Diet, Environment, and Choices of positive living (DECIDE study)

 

Evaluating personal and external food environment influences on diets among PLHIV and families in Dar es Salaam, Tanzania.
People living with HIV (PLHIV) face high food insecurity and double disease burden because food insecurity leads to lower adherence to treatment and poor health outcomes, while long-term treatment puts them at a higher risk of obesity and dyslipidemia. Caregiving and social structures of food culture further marginalize women in these contexts. New research shows that there are strong gender dimensions to dietary intake, adequacy, and survival rates among PLHIV. However, a gap remains in documenting the various domains in which these differences emerge, including capacity to procure food, bargaining power, social norms, and appetite since diagnosis. Further, little is known about how an HIV diagnosis affects the dietary patterns of uninfected family members. In the DECIDE study, we use a gender lens to explore and characterize the drivers of food choice, food environment, and dietary adequacy among PLHIV and their families in Dar es Salaam, Tanzania. Our multiple-method approach and study findings will provide a robust understanding of the underlying motivations behind dietary choices and patterns among PLHIV and their families. Such data will be useful in shaping nutritional guidelines and interventions to disrupt the impact of the double disease burden.
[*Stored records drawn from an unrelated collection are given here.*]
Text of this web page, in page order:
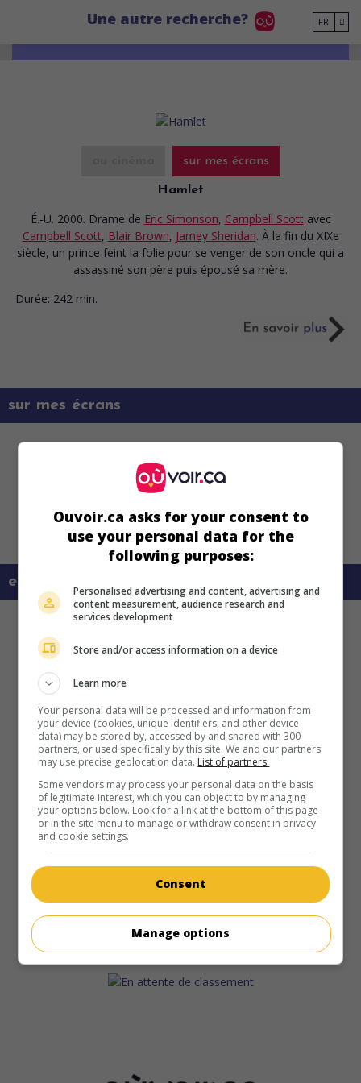
Une autre recherche? FR
sur mes écrans
Hamlet
É.-U. 2000. Drame de Eric Simonson, Campbell Scott avec
Campbell Scott, Blair Brown, Jamey Sheridan. À la fin du XIXe
siècle, un prince feint la folie pour se venger de son oncle qui a
assassiné son père puis épousé sa mère.
Durée: 242 min.
sur mes écrans
en savoir plus sur ce film
Ouvoir.ca asks for your consent to
use your personal data for the
following purposes:
Personalised advertising and content, advertising and
content measurement, audience research and
services development
Store and/or access information on a device
Learn more
Your personal data will be processed and information from
your device (cookies, unique identifiers, and other device
data) may be stored by, accessed by and shared with 300
partners, or used specifically by this site. We and our partners
may use precise geolocation data. List of partners.
Some vendors may process your personal data on the basis
of legitimate interest, which you can object to by managing
your options below. Look for a link at the bottom of this page
or in the site menu to manage or withdraw consent in privacy
and cookie settings.
Consent
Manage options

The DECIDE study will be done through an AAPH – established Dar es Salaam Urban Cohort Study (DUCS) Surveillance System in Ukonga Ward, Dar es Salaam.
DECIDE has two major objectives. One being to conduct qualitative evidence synthesis (QES) on food choice among PLHIV. QES is an emerging systematic review technique in the field of qualitative research, and QES on food environment on this topic would be an important methodological contribution, while also building the knowledge base (Booth et al., 2016). The other objective is to bring together three methodologies (qualitative, survey, and geo-spatial mapping) to comprehensively characterize external and personal FEs including food choice and nutrient adequacy of diets among PLHIV and their households as guided by Turner’s food environment framework and Giddens’s structuration theory.
AAPH is leading in the DECIDE research data collection for specific times per protocol as determined by partnering institutions; Harvard T.H. Chan School of Public Health, Purdue University, MUHAS and University of Illinois at Chicago.